In this study we demonstrated that multiple mammalian proteins could be expressed at high level in soluble forms with AK-TAG. The functional dye ligand from Blue-Sepharose is Cibacron Blue F3G-A. Some proteins and enzymes such as AK interact biospecifically with the dye due to its structural similarity with nucleotide cofactors or substrates, while others, such as albumin and interferon, bind in a less specific manner by electrostatic and/or hydrophobic interactions with the aromatic anionic ligand [33]. We showed that the AK-TNFα fusion protein behaved similarly to AK alone and could be efficiently purified to near homogeneity in a single chromatographic step using Blue-Sepharose via Ap5A affinity elution. Ap5A, which is a transition state substrate analog of AK [27], binds to E coli AK with high affinity and enabled the complete elution of AK-TNFα at μM range. This is in contrast to eluents used for other affinity tags, which often require eluents several orders of magnitude higher in concentration such as imidazole (for His-tag). Such a high specificity of Ap5A to AK ensures an unparalleled purity achievable with AK-TAG. We routinely achieved the final yield of highly purified AK-TNF-α in the range of 17–18 mg/L within 2–3 days starting from the seed culture. Although higher yield in commercial production for TNFα had been reported previously, the process employed two weeks of high-density bacteria fermentation [34] instead of shake-flask process that we used.

As noted above, some target proteins, unlike TNFα, may bind to Blue-Sepharose on their own in a less specific manner via electrostatic and/or hydrophobic interactions with the aromatic anionic ligand. In these cases, such AK fusion proteins may not be eluted by Ap5A alone and require less specific elution with a proper salt concentration such as in the case of AK-T4 DNA ligase fusion protein [30]. Although salt elution is less specific, remaining impurity may be easily and completely removed via a subsequent Ni-NTA column with imidazole elution, by taking the advantage of a 6xHis-tag engineered at the N-terminus of AK [30].
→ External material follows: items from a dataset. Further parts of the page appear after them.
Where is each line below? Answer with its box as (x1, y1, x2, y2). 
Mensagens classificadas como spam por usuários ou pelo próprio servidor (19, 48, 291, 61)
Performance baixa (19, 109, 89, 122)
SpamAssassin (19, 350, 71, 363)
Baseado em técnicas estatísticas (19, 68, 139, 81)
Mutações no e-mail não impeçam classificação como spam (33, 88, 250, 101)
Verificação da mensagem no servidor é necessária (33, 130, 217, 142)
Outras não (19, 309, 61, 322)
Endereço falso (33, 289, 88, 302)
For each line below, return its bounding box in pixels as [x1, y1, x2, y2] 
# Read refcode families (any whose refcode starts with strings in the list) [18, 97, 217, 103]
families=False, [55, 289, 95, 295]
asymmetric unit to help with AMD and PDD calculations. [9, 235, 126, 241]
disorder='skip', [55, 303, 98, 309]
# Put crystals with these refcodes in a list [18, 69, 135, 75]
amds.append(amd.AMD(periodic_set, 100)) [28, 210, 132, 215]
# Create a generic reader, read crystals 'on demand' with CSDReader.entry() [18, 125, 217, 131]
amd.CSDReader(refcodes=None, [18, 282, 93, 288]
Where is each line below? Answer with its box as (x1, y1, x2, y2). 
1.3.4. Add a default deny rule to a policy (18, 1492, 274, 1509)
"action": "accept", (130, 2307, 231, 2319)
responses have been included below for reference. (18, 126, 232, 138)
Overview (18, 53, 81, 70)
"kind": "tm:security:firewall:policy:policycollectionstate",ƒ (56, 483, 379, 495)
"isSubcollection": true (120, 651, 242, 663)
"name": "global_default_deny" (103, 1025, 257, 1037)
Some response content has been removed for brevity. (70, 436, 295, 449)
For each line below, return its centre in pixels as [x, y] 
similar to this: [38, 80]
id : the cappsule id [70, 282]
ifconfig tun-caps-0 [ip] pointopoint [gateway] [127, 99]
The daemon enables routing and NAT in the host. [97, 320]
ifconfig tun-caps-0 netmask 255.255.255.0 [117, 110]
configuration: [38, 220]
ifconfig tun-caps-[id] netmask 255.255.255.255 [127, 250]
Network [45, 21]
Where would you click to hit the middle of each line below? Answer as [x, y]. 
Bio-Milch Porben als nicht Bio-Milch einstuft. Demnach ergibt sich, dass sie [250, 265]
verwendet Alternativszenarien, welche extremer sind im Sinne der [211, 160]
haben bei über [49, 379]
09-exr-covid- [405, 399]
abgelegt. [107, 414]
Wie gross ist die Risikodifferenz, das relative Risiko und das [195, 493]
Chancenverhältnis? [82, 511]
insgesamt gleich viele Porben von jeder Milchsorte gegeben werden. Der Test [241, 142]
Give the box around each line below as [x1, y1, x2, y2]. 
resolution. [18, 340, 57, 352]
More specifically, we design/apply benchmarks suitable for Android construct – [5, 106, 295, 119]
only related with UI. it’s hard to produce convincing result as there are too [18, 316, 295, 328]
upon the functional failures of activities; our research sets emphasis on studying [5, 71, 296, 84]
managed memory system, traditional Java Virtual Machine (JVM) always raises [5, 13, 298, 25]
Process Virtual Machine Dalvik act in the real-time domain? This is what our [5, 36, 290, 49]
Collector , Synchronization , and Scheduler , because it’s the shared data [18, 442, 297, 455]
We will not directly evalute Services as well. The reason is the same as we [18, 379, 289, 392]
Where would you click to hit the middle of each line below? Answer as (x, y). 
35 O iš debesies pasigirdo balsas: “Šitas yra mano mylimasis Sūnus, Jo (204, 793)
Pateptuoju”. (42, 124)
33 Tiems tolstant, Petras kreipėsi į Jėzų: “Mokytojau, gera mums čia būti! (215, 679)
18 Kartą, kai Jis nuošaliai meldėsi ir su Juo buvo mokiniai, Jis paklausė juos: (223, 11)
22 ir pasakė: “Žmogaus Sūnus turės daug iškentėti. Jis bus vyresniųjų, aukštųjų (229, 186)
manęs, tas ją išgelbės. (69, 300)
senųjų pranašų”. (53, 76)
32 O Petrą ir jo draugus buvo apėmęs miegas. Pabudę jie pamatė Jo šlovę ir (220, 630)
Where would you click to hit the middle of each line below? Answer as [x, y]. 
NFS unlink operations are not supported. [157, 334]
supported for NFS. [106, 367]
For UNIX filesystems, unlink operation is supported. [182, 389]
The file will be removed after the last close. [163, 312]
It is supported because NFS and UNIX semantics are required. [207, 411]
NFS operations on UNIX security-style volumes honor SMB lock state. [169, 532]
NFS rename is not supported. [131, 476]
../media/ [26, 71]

Another advantage of using AK as both a solubility and an affinity tag for recombinant protein expression and purification is its highly active enzyme activity and a relative easy assay. The extent of soluble expression of a recombinant AK fusion protein can be quickly and quantitatively assessed by AK enzyme activity assay in comparison with that of the host cells, which can be achieved within minutes, in contrast to the lengthy SDS-PAGE analysis. Also, an AK fusion protein may be monitored in near real time by the AK activity during the purification, which can allow yield of recovery to be easily for each purification step [30, 31].

For any affinity tag used for a recombinant protein production, it is often desirable to have the option of having the tag being removed in order to obtain a cleaved target protein with a full biological function[14, 16]. To this end, we introduced a thrombin cleavage site at the C-terminus of AK to obtain the pAK-TAG-T expression vector. This allows us to purify the cleaved TNFα protein to homogeneity with ease by a Blue-Sepharose column via Ap5A elution followed by in-gel thrombin release on a Ni-NTA column, while AK-TAG remains bound to the matrix though a 6xHis-tag. Thus, AK-TAG is a highly streamlined method for high-level soluble expression and fine purification of recombinant proteins. It complements other expression vectors with different affinity tags and is particularly useful when high yield and purity of a cleaved recombinant protein is desired.